[Collected data entries]
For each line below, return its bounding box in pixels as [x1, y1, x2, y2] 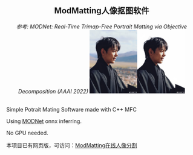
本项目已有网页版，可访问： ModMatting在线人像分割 [6, 142, 137, 149]
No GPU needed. [6, 129, 48, 137]
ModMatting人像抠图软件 [54, 5, 149, 16]
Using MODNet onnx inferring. [6, 118, 82, 125]
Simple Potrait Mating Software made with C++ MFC [6, 106, 137, 113]
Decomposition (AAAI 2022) [18, 88, 89, 95]
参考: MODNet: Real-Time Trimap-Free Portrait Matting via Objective [16, 23, 188, 30]
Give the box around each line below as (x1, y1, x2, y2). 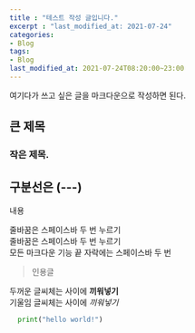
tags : (9, 47, 30, 56)
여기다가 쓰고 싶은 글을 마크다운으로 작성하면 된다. (9, 90, 187, 101)
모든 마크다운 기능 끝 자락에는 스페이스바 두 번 (9, 247, 172, 258)
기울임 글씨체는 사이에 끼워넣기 (9, 297, 120, 308)
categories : (9, 30, 54, 39)
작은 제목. (9, 149, 50, 162)
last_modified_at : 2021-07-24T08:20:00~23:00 (9, 64, 184, 73)
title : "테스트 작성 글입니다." (9, 13, 119, 23)
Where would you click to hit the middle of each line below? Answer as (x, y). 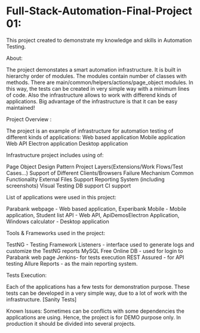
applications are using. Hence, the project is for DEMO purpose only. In (93, 317)
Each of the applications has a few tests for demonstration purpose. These (98, 286)
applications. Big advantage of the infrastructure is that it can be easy (92, 101)
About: (14, 58)
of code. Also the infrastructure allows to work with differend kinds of (92, 95)
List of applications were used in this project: (61, 197)
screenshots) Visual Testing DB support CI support (69, 186)
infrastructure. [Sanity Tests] (41, 299)

[Problem statement] None of the pictures should appear; the rest of the entries must be reproduced exactly.

[Answer to the problem]
For each line below, return its bounding box in pixels as [x1, y1, x2, y2] 
本项目已有网页版，可访问： ModMatting在线人像分割 [6, 142, 137, 149]
No GPU needed. [6, 129, 48, 137]
ModMatting人像抠图软件 [54, 5, 149, 16]
Using MODNet onnx inferring. [6, 118, 82, 125]
Simple Potrait Mating Software made with C++ MFC [6, 106, 137, 113]
Decomposition (AAAI 2022) [18, 88, 89, 95]
参考: MODNet: Real-Time Trimap-Free Portrait Matting via Objective [16, 23, 188, 30]
Give the box around each line below as (x1, y1, x2, y2). 
tags : (9, 47, 30, 56)
여기다가 쓰고 싶은 글을 마크다운으로 작성하면 된다. (9, 90, 187, 101)
모든 마크다운 기능 끝 자락에는 스페이스바 두 번 (9, 247, 172, 258)
기울임 글씨체는 사이에 끼워넣기 (9, 297, 120, 308)
categories : (9, 30, 54, 39)
작은 제목. (9, 149, 50, 162)
last_modified_at : 2021-07-24T08:20:00~23:00 (9, 64, 184, 73)
title : "테스트 작성 글입니다." (9, 13, 119, 23)
Where would you click to hit the middle of each line below? Answer as (x, y). 
applications are using. Hence, the project is for DEMO purpose only. In (93, 317)
Each of the applications has a few tests for demonstration purpose. These (98, 286)
applications. Big advantage of the infrastructure is that it can be easy (92, 101)
About: (14, 58)
of code. Also the infrastructure allows to work with differend kinds of (92, 95)
List of applications were used in this project: (61, 197)
screenshots) Visual Testing DB support CI support (69, 186)
infrastructure. [Sanity Tests] (41, 299)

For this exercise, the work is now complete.